The 2 dB dispersion remained unchanged in the case of aggregated interference introduced by two DC/DC converters with random modulation, Figure 8B. However, low frequency envelopes, linked with the frequency beat phenomenon and accompanying aggregation of EMI introduced by converters with deterministic modulation, caused a significant increase in the range of measured levels. The observed differences reached 25 dB (18 times), Figure 8A.

The observations based on the Figure 7 and Figure 8 are confirmed by statistical parameters determined for empirical distributions presented in the figures. The values of variance and standard deviation of measurements in an arrangement consisting of two DC/DC converters are much greater than in other investigated cases (

Table 2. Statistical parameters of empirical distributions of 1000 final measurements using AV detector.

	Mean	Standard Deviation	Variance	Median	Minimum	Maximum
1_DET	134.64	0.01	0.0002	134.64	134.55	134.64
1_RAN	107.56	0.29	0.08	107.57	106.46	108.34
2_DET	129.82	6.02	36.25	132.33	109.58	134.72
2_RAN	105.09	0.28	0.08	105.11	104.19	106.01

). The variance and standard deviation calculation, from the EMI measurement viewpoint, represent the dispersion of the measurements of the AV detector, indicating ”how far” in general its values are from the expected value. In fact, such dispersion of the results makes evaluation of aggregated EMI, based on one final measurement, in arrangement consisting converters with deterministic modulation unreliable.

5. Conclusions

In the paper both simulation and experimental results concerning aggregated conducted electromagnetic interference generated by DC/DC converters with deterministic and random modulation have been presented. In the case of deterministic modulation the obtained results have shown that the amplitudes of aggregated interference are modulated with low frequency envelopes caused by the frequency beat phenomenon accompanying summation of sinusoidal components of close frequencies.
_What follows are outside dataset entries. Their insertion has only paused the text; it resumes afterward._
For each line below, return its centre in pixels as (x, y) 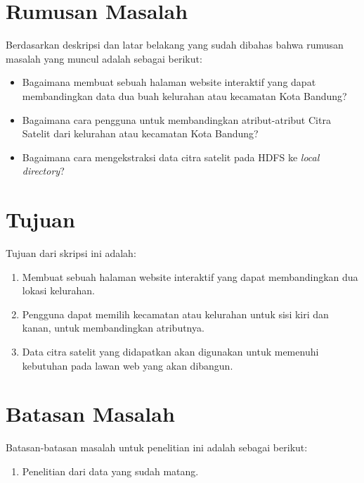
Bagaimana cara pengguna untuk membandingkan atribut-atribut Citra (176, 119)
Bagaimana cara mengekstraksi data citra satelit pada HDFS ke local (171, 157)
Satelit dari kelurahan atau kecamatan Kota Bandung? (140, 133)
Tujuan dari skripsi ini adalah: (71, 253)
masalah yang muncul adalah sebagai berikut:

The investigation presented in this paper, despite consisting of two identical DC/DC converters, is corroborated by conducted electromagnetic interference in multiconverter systems, as recently investigated by [24], through a real 1 MW photovoltaic power plant. Furthermore, the statistical analyses of large series of final measurement data has confirmed assumptions that low-frequency envelopes might make the standardized EMI tests unreliable.

The research presented has revealed that in the case of random modulation a blurring of instantaneous values of switching frequency contributes to the decreasing of maximum EMI values as well as to the prevention of the frequency beat phenomenon.